Overall, this story didn’t provide some of the key information readers need to make sense out of this study on a new blood test for Down syndrome. We wanted to see cost information, hear some good independent commentary on the study and, above all, read some context about why this test is worth any ink at all. Doing testing for 824 screenings, of which 11% were technical failures, is not a proof of concept yet for what would need to be millions of tests nationally and thousands per clinical lab if used in clinical practice. This story needed more context to give people the proper context to understand that.
Screening for genetic anomalies during pregnancy can be stressful for expectant mothers. They dread that they will find out something is wrong with their baby, and they also dread that the test itself will cause them to miscarry. This story helps women understand the long odds that either of those scenarios will happen, and it goes part of the way toward helping them understand the importance of these new findings.
But the story does conflate the screening and diagnostic process beginning with the first paragraph when it links the new test with “prenatal testing” done by amniocentesis and chorionic villus sampling. This new test is not a diagnostic test, as those tests are. Rather, as the authors of the BMJ paper confirm, it is a “screen for fetal trisomy 21 among high risk pregnancies.”
This is a “hope for the future” level test that may be inching its way to market. It’s not available now and won’t be in the immediate future.
The story doesn’t discuss costs. By comparison, an expert in the WebMD story that we also reviewed was paraphrased as saying the test is “likely prohibitively expensive and time consuming.” Even in a short blog piece, we think this is an important issue.
The story should have presented the actual number of pregnancies in which Down syndrome was identified, as the WebMD story did. It did manage, though, to provide this one figure: “Using the new technology, researchers found they could rule out Down syndrome in 98% of cases, sparing the women from further testing.”
Like the WebMD story that we also reviewed, this story notes, “The blood test did not produce false negative results (showing the fetus did not have the disorder when, in fact, the condition was present).” It also provides that helpful parenthetical note, which was absent from the WebMD story. We wish the story also spoke about false positives. False positives are certainly part of the stress and harms from any screening test that need to be considered. In this case, it appears the false positives were low but not negligible.
The story does not adequately evaluate the quality of the evidence. Unlike the WebMD story that we also reviewed, which provided many outside experts couching the findings in the appropriately cautious terms, this story does not provide any caveats. The study itselt noted some weaknesses in the study design that could have been included. For example, it says, that the study was limited only to women at high risk for Down syndrome, meaning that it might not be broadly applicable, and that the tests were conducted both on freshly collected blood and archived blood samples, making it potentially hard to replicate the study protocol exactly in a clinical setting.

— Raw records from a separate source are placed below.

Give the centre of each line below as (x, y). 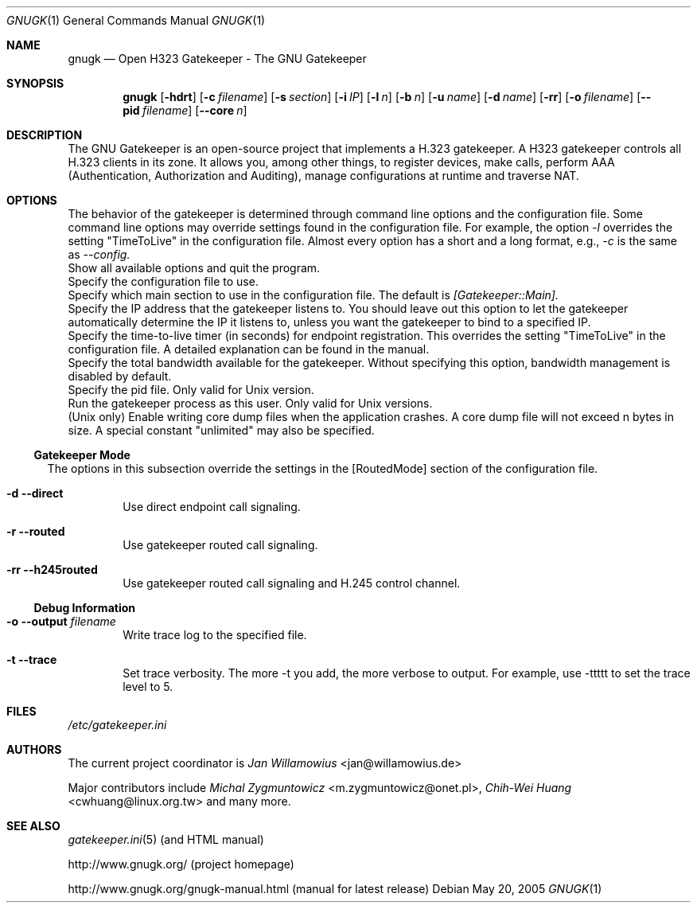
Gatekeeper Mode (82, 455)
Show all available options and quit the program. (194, 268)
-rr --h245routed (52, 570)
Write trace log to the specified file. (215, 635)
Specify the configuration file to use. (163, 281)
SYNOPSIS (35, 83)
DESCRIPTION (45, 135)
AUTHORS (34, 749)
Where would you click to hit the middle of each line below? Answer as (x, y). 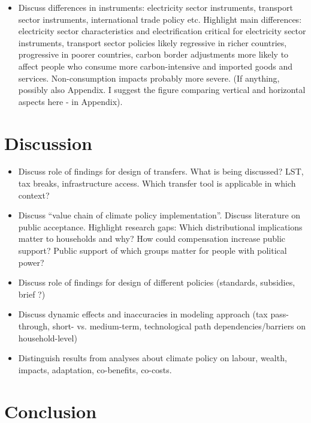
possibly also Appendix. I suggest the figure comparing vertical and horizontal (162, 90)
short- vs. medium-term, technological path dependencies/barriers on (179, 326)
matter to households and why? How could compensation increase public (152, 238)
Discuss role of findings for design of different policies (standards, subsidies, (157, 282)
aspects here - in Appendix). (70, 101)
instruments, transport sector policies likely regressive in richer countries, (153, 42)
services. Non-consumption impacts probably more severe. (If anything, (149, 78)
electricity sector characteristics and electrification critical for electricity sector (162, 31)
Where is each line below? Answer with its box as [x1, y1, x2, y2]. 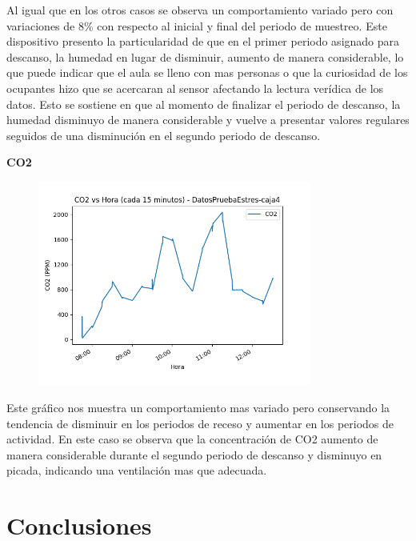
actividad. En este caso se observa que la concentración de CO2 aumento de [6, 431, 378, 447]
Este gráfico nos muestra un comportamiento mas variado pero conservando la [6, 399, 390, 415]
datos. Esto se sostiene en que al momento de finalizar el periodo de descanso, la [6, 95, 401, 112]
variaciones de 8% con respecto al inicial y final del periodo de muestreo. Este [6, 17, 387, 34]
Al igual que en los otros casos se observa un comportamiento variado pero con [6, 2, 394, 18]
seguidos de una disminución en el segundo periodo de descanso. [6, 126, 321, 143]
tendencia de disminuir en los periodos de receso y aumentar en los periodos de [6, 415, 394, 431]
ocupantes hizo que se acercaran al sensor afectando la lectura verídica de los [6, 79, 384, 96]
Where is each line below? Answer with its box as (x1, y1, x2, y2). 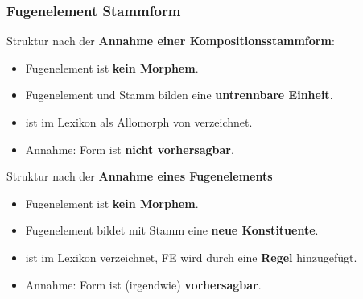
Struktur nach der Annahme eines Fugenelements (6, 168, 273, 185)
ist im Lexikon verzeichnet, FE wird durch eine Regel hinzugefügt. (25, 248, 357, 265)
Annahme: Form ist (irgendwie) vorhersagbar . (25, 276, 262, 293)
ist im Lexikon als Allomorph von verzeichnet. (25, 114, 253, 130)
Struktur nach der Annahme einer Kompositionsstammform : (6, 32, 335, 49)
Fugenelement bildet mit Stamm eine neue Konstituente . (25, 222, 319, 239)
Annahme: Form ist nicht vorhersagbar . (25, 140, 234, 157)
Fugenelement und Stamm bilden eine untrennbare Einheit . (25, 86, 333, 103)
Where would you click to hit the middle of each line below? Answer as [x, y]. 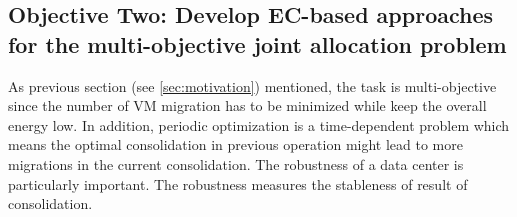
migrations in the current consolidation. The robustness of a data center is [236, 163]
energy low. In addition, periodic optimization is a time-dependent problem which [259, 124]
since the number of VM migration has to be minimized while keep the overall [247, 105]
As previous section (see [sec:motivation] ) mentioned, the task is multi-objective [252, 85]
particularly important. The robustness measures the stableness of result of [238, 183]
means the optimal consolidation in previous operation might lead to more [235, 144]
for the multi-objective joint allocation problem [257, 43]
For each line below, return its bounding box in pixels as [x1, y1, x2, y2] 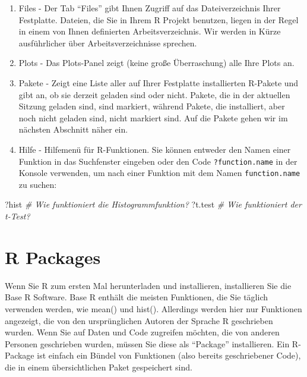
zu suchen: [18, 178, 57, 190]
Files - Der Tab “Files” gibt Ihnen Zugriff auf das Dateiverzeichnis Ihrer [18, 2, 281, 14]
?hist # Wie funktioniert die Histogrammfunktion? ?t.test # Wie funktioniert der [5, 198, 302, 211]
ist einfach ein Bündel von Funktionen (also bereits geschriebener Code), [37, 349, 301, 362]
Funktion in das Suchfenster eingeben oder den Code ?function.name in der [18, 155, 297, 167]
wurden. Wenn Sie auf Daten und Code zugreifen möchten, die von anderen [5, 326, 280, 338]
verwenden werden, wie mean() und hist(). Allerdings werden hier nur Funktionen [5, 302, 302, 315]
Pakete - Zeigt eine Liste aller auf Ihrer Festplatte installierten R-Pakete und [18, 76, 299, 89]
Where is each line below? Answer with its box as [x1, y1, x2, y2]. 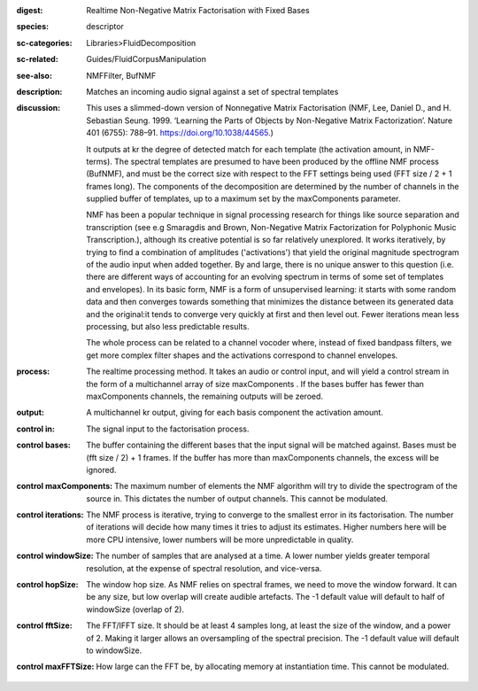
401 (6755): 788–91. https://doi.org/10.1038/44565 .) [86, 128, 274, 138]
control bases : [16, 439, 71, 451]
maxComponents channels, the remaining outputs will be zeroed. [86, 391, 323, 401]
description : [16, 86, 63, 97]
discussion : [16, 103, 61, 113]
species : [16, 21, 49, 32]
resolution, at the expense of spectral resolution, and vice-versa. [86, 563, 322, 573]
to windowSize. [86, 645, 143, 656]
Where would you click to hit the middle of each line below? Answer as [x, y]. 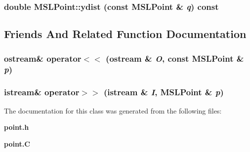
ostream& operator [43, 58]
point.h [17, 127]
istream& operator [42, 92]
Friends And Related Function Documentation [125, 34]
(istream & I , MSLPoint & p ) [164, 92]
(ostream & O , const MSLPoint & [175, 58]
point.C [17, 143]
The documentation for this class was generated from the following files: [113, 110]
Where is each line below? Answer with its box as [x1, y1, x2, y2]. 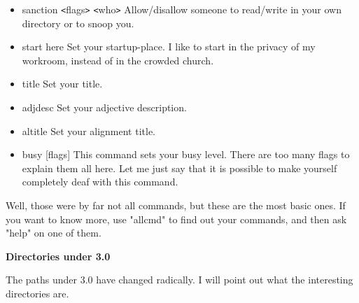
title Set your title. [22, 76, 103, 91]
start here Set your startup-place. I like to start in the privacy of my [22, 39, 316, 54]
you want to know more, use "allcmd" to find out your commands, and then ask [6, 211, 347, 226]
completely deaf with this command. [22, 174, 178, 189]
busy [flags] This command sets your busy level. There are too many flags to [22, 147, 350, 162]
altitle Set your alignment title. [22, 123, 156, 138]
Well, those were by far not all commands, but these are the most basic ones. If [6, 198, 346, 212]
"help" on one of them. [6, 225, 101, 240]

On this count better than the WebMD story that we also reviewed, this story makes it clear that Down syndrome is a rare condition. “Down syndrome occurs in about 1 in 800 births.” We appreciate, too, that the story notes that the invasive tests for Down syndrome “carry about a 1% risk of miscarriage.” That’s quite low, and it should have been mentioned in the WebMD story. It’s the third sentence in the study itself.
The story uses no independent sources.
When we review a blog piece, we try to consider the links they use in stories that allow readers to dig deeper if they wish, while getting a broad overview in the blog if that’s all they want. This was a blog piece and we would have liked to have at least seen some links to outside sources.
The story does discuss alternatives to the blood test, but without all of the strong context provided in the WebMD story, and in the study itself, there are no meaningful comparisons made. There are multiple other tools being used at the screening level, and the study authors are not suggesting this is ready to replace diagnostic tests. Yet this blog piece ends with the suggestion that the new test “could be used after the combined test (blood test & ultrasound) or even as a first-tier test.”
Unlike the WebMD story that we also reviewed, this story makes it clear that this is a test in development and not available to patients yet. Technically this type of screening is not “new technology,” as the piece implies. Multiplex analysis is not new, and use for fetal and maternal cell DNA analysis is not new. Why this study is news is because this is the largest and likely best study to date on this existing technology.
As with the WebMD story that we also reviewed, the true novelty of the test is not established. The story indicates that only 5% of all women would even need such a test, a figure straight out of the press release (and the study), but the story also says that the test might “greatly reduce the number of cases requiring an invasive test.” This leads readers to believe that this test is a broadly applicable breakthrough when it looks to be, at most, a benefit to a small group of women. Because the method is not novel, the story should have explained that a study on a bigger population is not a breakthrough but instead a very important first step. The WebMD story did a better job in this regard. This is a diagnostic test very early in its evolution toward becoming a practical tool.
Not applicable because we can’t be sure of the extent to which the story was influenced solely or largely by a news release. The story presented very few facts beyond the information presented in the BMJ press release. No experts were quoted.